Another member of this family (Compound 4), which was structurally optimized, was found to be even higher potent irreversible EGFR-TK inhibitor and higher potent biological tracer, exerting superb biological stability and tumor binding specifity.
Therefore, this class of radioactive labeled compounds can be used to measure differences in EGFR-TK expression and ATP binding site fractional occupancy in vitro and in vivo and can be used as efficient PET tracers in, for example, cancer diagnosis, staging and therapy protocol selection, e.g., in predicting which patients would benefit from EGF-directed therapeutic approaches such as those based on anti-EGF antibodies, EGF-directed fusion toxins, or EGFR-TK inhibitors. Another member of these inhibitors family, which is radiolabeled with either a radioactive bromine or a radioactive iodine can be used for radioimaging and radiotherapy with respect to EGFR-TK expression.

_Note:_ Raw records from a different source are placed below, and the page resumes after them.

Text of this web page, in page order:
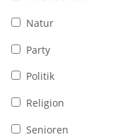
Natur
Party
Politik
Religion
Senioren
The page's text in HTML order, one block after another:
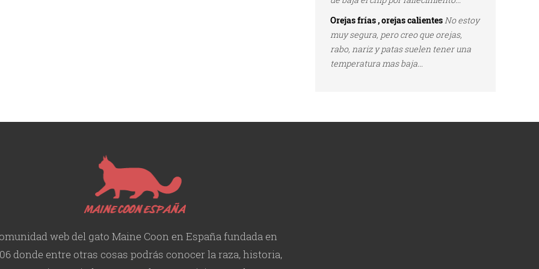
Orejas frías , orejas calientesNo estoy
muy segura, pero creo que orejas,
rabo, nariz y patas suelen tener una
temperatura mas baja...
web del gato Maine Coon en España fundada en
donde entre otras cosas podrás conocer la raza, historia,
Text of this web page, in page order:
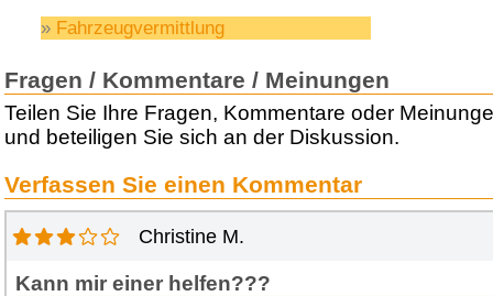
» Fahrzeugvermittlung
Fragen / Kommentare / Meinungen
Teilen Sie Ihre Fragen, Kommentare oder
und beteiligen Sie sich an der Diskussion.
Verfassen Sie einen Kommentar
Christine M.
Kann mir einer helfen???
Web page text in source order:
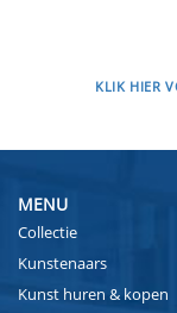
KLIK HIER
MENU
Collectie
Kunstenaars
Kunst huren & kopen
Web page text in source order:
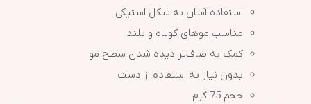
استفاده آسان به شکل استیکی
مناسب موهای کوتاه و بلند
کمک به صاف‌تر دیده شدن سطح مو
بدون نیاز به استفاده از دست
حجم 75 گرم
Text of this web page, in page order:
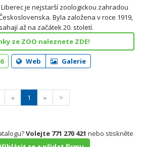
je nejstarší zoologickou zahradou
Byla založena v roce 1919,
až na začátek 20. století.
ze ZOO naleznete ZDE!
Web Galerie
« 1 » >
Volejte 771 270 421 nebo stiskněte
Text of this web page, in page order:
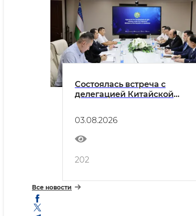
Состоялась встреча с
делегацией Китайской
представители торговых
палат провинции Хэнань и
руководители крупных
промышленных
03.08.2026
202
Все новости

Thus, bromine-76 labeled and iodine-124 labeled compounds can be used for PET
radioimaging and iodine-123 labeled compounds can be used for SPECT
radioimaging, while bromine-77 labeled, iodine-124 and iodine-131 labeled compounds can be used for radiotherapy.

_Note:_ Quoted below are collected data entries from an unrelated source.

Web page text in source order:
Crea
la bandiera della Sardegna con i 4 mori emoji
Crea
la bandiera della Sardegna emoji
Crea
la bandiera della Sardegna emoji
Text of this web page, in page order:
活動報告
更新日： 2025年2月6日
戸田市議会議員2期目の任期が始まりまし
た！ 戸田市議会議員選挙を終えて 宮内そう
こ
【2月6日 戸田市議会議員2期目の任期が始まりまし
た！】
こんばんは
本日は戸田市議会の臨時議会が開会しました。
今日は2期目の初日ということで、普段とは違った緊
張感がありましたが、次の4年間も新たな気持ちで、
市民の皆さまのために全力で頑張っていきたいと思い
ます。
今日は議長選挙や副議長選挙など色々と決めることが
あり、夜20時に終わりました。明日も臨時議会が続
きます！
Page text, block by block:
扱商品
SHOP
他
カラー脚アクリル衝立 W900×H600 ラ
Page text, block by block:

It is appreciated that certain features of the invention, which are, for clarity, described in the context of separate embodiments, may also be provided in combination in a single embodiment. Conversely, various features of the invention, which are, for brevity, described in the context of a single embodiment, may also be provided separately or in any suitable subcombination.
Although the invention has been described in conjunction with specific embodiments thereof, it is evident that many alternatives, modifications and variations 3o will be apparent to those skilled in the art. Accordingly, it is intended to embrace all such alternatives, modifications and variations that fall within the spirit and broad scope of the appended claims. All publications, patents and patent applications mentioned in this specification are herein incorporated in their entirety by reference into the specification, to the same extent as if each individual publication, patent or patent application was specifically and individually indicated to be incorporated herein by reference. In addition, citation or identification of any reference in this application shall not be construed as an admission that such reference is available as prior art to the present invention.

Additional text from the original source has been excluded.